Praktyka, do której Cię zapraszamy, idzie o krok albo o oddech dalej, niż inspirujące początki metody. Od grupowej eksploracji zmienionych stanów świadomości – ku archetypowi wewnętrznej mądrości uzdrowienia (inner healer, wiedźmin / wiedźma albo curanderos).
Na holotropach spotkasz się z wiedzą, która wykracza poza ramy akademickiego pojmowania psychologii – zwracając „psyche” jej pierwotne znaczenie, jakim jest dusza. Oddech to zarówno tchnienie jak i natchnienie. Łącząc się z oddechem – łączymy się z duszą. Ożywiamy ciało i budzimy głos, co w kulturze szamańskiej należy do codziennych praktyk. Todo cura, todo sana – wszystko leczy i uzdrawia. Todo tiene medicina dentro – wszystko niesie medycynę. Czas byś odkryła /odkrył ją w sobie!

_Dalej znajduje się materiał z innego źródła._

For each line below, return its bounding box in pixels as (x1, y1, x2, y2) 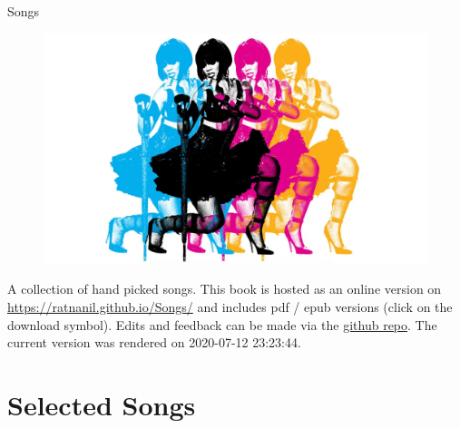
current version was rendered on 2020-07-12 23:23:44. (7, 333, 301, 352)
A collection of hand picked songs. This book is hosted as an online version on (7, 279, 442, 298)
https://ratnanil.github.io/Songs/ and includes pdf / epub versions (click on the (7, 297, 453, 316)
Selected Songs (7, 385, 196, 423)
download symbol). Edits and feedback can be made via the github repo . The (7, 315, 437, 334)
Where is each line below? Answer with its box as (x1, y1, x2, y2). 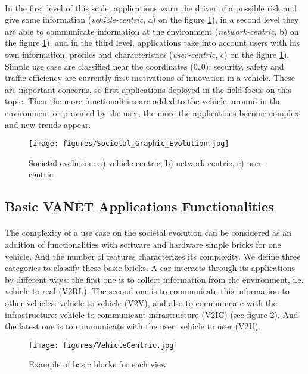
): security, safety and (205, 60, 284, 72)
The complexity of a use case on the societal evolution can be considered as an (5, 226, 292, 239)
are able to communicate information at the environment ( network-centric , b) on (5, 24, 299, 37)
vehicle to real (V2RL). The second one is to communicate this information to (5, 285, 290, 297)
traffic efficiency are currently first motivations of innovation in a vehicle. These (5, 71, 295, 84)
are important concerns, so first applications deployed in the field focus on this (5, 83, 291, 95)
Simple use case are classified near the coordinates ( (5, 60, 194, 72)
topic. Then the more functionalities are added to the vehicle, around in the (5, 95, 282, 107)
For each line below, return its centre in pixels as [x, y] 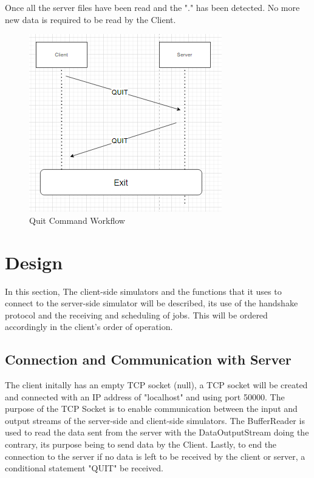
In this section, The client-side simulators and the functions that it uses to [143, 291]
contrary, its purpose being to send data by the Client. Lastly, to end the [141, 444]
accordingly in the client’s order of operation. [89, 327]
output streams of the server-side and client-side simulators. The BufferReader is [155, 420]
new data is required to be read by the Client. [90, 19]
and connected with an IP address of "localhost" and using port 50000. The [145, 396]
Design [34, 262]
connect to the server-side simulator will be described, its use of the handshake [152, 303]
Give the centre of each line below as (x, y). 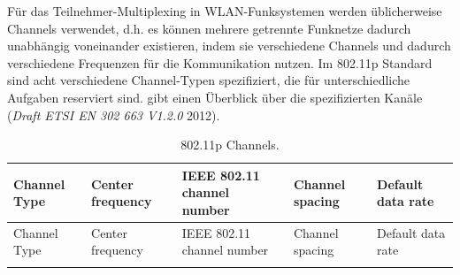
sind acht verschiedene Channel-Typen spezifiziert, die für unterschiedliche (209, 80)
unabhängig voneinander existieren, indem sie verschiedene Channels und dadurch (229, 46)
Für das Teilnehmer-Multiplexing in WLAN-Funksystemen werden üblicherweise (225, 11)
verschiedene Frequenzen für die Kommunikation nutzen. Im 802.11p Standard (220, 62)
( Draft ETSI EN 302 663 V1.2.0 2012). (114, 115)
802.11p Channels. (230, 145)
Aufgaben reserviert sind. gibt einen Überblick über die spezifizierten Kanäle (215, 97)
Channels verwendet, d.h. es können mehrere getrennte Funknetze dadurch (209, 28)
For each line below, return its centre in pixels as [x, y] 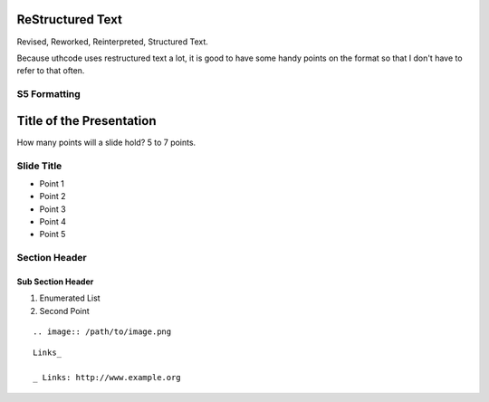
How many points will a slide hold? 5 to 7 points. [106, 142]
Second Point [64, 311]
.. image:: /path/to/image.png [102, 332]
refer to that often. [51, 71]
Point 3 [53, 209]
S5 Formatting [48, 94]
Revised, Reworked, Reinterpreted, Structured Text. [112, 42]
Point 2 [53, 196]
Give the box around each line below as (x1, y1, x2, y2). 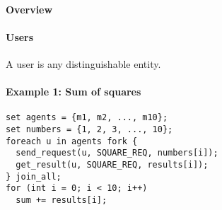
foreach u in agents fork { (6, 136, 138, 146)
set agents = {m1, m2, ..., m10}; (6, 112, 168, 123)
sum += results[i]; (16, 194, 107, 205)
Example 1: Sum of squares (6, 84, 141, 99)
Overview (6, 1, 53, 16)
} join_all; (6, 171, 62, 182)
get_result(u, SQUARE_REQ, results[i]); (16, 160, 209, 170)
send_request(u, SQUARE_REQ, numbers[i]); (16, 148, 218, 158)
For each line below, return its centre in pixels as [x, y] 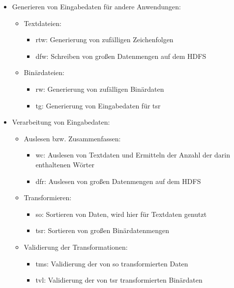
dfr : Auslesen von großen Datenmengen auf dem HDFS [118, 181]
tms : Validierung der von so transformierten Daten [112, 263]
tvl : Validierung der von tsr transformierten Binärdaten [119, 280]
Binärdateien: [44, 72]
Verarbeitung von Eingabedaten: [61, 122]
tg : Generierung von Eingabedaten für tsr [98, 105]
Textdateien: [43, 23]
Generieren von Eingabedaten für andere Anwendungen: [96, 6]
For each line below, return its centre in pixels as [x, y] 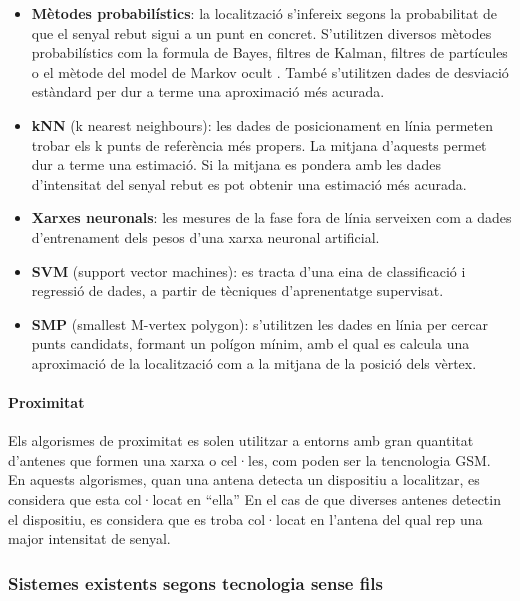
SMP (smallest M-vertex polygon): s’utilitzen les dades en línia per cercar [259, 323]
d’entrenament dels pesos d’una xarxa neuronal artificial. [205, 236]
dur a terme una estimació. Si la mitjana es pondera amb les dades [236, 164]
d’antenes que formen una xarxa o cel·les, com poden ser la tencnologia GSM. [249, 459]
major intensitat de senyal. [89, 538]
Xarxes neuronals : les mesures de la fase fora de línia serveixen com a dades [271, 217]
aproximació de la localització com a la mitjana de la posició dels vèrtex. [254, 362]
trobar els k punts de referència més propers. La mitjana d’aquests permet [259, 144]
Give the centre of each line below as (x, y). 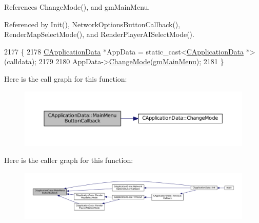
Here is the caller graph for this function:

Inner Healer albo Curanderos
Czy wiesz, kim jest Twój "Inner Healer"? Znasz jego / jej głos? Słyszysz zew zmiany, zaproszenie do wilczej, holotropowej, watahy?
Holotropy korzystają z mocy nieznacznie przyspieszonego i nieco pogłębionego oddechu oraz z rytmu intencjonalnie zestawionych utworów muzycznych, które budzą wewnętrznego bohatera / wewnętrzną bohaterkę. Budzi ich również ruch (elementy pracy z ciałem), czuły dotyk oraz rytm szamańskiego bębna. Ciało reaguje – ciało odpowiada. Otwartością, pobudzeniem, uwalnianiem traum.

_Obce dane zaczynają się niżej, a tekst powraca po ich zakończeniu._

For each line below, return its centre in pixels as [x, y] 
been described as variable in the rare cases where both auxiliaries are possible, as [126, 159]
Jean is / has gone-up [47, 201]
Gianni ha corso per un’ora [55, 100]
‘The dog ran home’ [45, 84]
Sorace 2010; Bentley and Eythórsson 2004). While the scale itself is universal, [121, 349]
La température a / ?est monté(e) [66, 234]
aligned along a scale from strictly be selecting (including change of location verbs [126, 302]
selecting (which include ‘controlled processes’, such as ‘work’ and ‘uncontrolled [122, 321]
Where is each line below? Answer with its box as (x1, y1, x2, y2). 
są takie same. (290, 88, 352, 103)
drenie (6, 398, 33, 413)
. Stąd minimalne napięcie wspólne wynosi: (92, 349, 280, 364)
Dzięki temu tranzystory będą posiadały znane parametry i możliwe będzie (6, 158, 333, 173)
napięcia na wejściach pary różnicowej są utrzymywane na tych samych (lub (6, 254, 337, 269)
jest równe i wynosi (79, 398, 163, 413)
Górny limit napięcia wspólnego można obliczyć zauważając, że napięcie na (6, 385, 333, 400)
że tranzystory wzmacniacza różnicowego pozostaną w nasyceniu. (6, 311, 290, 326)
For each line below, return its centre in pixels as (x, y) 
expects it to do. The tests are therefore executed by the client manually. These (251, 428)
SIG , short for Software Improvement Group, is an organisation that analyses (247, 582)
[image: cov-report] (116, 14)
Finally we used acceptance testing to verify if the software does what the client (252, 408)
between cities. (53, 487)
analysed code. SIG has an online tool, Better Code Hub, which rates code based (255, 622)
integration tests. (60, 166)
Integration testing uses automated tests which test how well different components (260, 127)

Otwierają się drzwi percepcji, puszczają blokady mięśniowe i energetyczne – do głosu dochodzą stłumione emocje – przez krzyk, szloch, śpiew albo wcześniej niewypowiedziane słowa.

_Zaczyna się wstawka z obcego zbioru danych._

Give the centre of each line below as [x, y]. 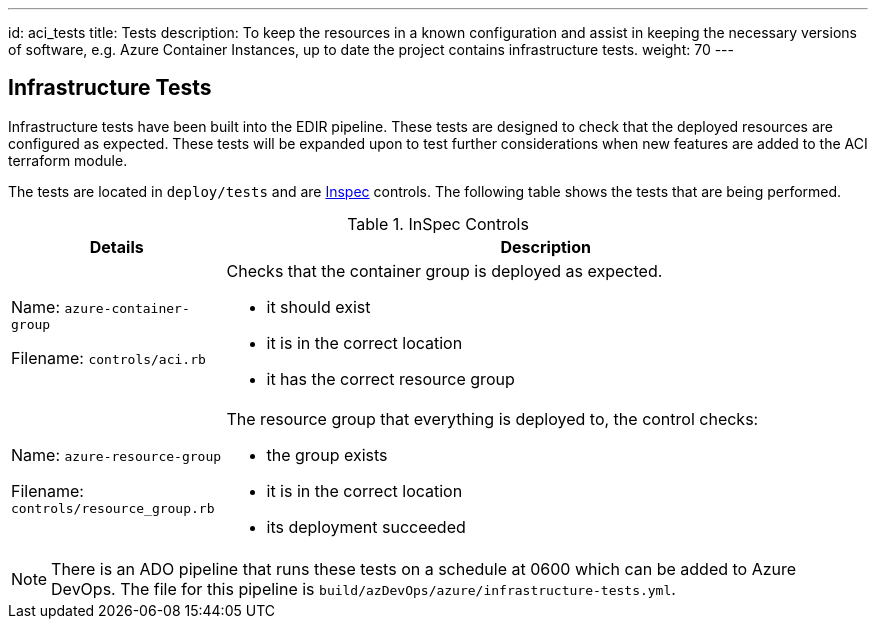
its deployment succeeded [366, 526]
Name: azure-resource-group [116, 455]
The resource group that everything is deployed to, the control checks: [492, 418]
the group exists [327, 454]
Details [116, 246]
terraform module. [68, 160]
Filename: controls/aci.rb [108, 358]
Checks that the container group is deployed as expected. [444, 270]
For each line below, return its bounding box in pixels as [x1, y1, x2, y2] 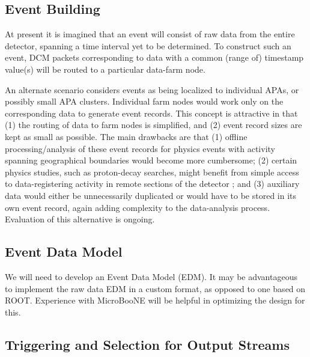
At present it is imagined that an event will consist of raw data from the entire [5, 28, 295, 40]
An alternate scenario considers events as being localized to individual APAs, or [5, 83, 299, 96]
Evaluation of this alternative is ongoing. [5, 213, 155, 225]
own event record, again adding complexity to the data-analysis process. [5, 201, 270, 213]
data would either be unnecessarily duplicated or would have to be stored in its [5, 189, 297, 201]
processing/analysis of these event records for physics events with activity [5, 142, 275, 154]
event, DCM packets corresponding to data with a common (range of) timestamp [5, 51, 304, 64]
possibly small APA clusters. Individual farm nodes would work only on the [5, 95, 284, 108]
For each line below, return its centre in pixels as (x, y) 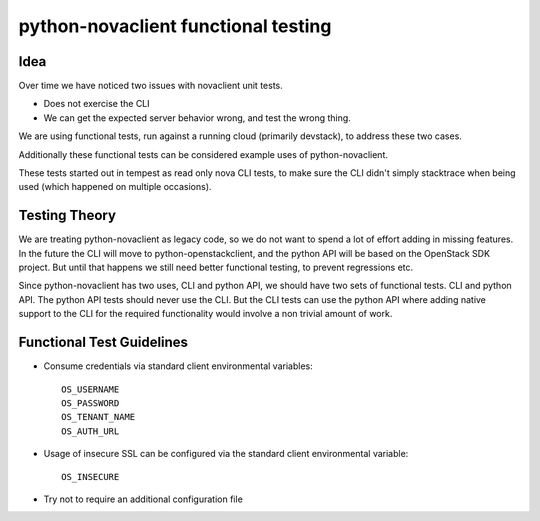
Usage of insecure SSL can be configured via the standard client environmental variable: (226, 454)
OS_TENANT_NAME (98, 417)
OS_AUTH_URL (90, 431)
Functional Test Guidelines (103, 342)
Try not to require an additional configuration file (143, 499)
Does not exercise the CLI (96, 104)
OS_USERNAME (90, 389)
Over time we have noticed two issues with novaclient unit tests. (151, 86)
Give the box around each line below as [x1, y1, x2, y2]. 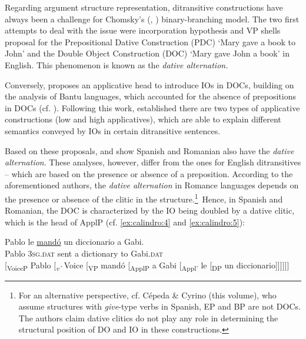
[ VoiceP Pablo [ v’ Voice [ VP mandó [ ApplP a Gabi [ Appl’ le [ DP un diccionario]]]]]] [5, 258, 290, 272]
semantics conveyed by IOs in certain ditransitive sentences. [5, 124, 221, 137]
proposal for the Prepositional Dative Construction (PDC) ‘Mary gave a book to [5, 35, 295, 48]
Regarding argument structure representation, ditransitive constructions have [5, 1, 283, 13]
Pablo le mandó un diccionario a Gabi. [5, 235, 144, 248]
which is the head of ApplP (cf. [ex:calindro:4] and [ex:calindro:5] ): [5, 215, 245, 228]
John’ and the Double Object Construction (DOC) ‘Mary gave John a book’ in [5, 47, 290, 59]
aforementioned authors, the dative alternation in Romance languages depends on [5, 179, 299, 191]
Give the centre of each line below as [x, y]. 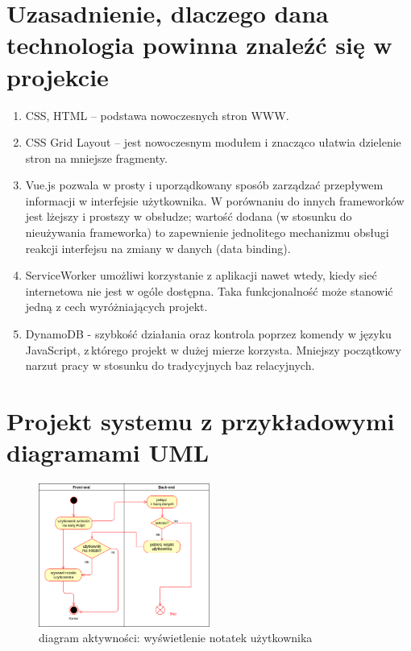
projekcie [58, 76]
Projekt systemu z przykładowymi [201, 421]
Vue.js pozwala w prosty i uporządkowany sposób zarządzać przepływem [204, 185]
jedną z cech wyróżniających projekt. [116, 307]
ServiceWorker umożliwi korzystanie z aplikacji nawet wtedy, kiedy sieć [201, 275]
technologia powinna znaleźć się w [199, 45]
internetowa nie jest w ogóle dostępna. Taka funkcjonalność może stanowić [209, 290]
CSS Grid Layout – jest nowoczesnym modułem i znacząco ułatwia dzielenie [213, 142]
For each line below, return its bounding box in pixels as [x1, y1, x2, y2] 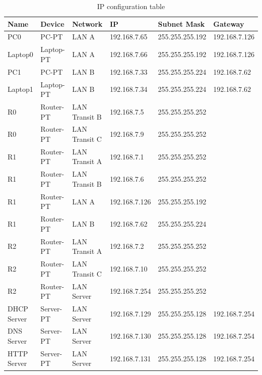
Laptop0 [8, 49, 33, 60]
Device [40, 18, 64, 29]
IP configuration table [97, 1, 165, 11]
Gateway [213, 18, 244, 29]
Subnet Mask [158, 18, 205, 29]
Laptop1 [8, 84, 33, 94]
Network [72, 18, 103, 29]
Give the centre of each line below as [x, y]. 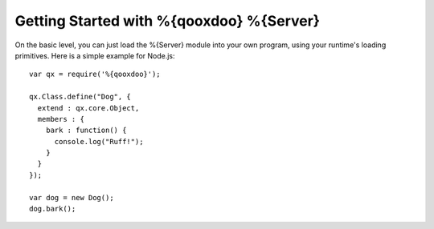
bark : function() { [86, 131]
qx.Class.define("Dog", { [80, 97]
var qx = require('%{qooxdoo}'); [95, 74]
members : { [61, 119]
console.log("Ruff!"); [99, 141]
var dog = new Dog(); [72, 197]
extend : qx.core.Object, [88, 108]
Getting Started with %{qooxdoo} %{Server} [168, 21]

Wszystko to, być może pierwszy raz w życiu, trafia w bezpieczną przestrzeń, jaką jest krąg oddychających wspólnie ludzi – Twoje holotropowe plemię. Dzięki niemu zyskujemy możliwość twórczego przekształcania i integracji doświadczeń oraz traum z przeszłości – a tym samym zamieszkania w teraźniejszości. Osadzenia się w oddechu, obecności i odpowiedzialności.
Oddychaj, po prostu bądź
Oddech na powrót łączy nas z życiem oraz rytmami natury. Przywraca czucie w ciele i uzdrawia apetyt na więcej – karmiąc tam, gdzie od lat mieszkały deficyty:
- Deficyt dotyku
- Deficyt wolności
- Deficyt miłości
- Deficyt świadomości
- Deficyt ekspresji
Obecność drugiego człowieka obok oraz bycie w grupie pomagają wrócić do naturalnego stanu zaufania oraz poczucia bezpieczeństwa, których mogło zabraknąć na którymś z wczesnych etapów rozwoju. W dzieciństwie lub nawet przed narodzinami. Brak wspomnień traumy może oznaczać wyparcie, a nie brak trudnych doświadczeń. Jeśli w życiu nie jest łatwo i przyjemnie, to często znak, że gdzieś na początku było tak trudno, że psychika dziecka uciekła od traumatyzującego doświadczenia. W ślad za ucieczką, która wtedy była jedynym rozwiązaniem, zniknęła witalność oraz przyjemność bycia w ciele… Czas je odzyskać!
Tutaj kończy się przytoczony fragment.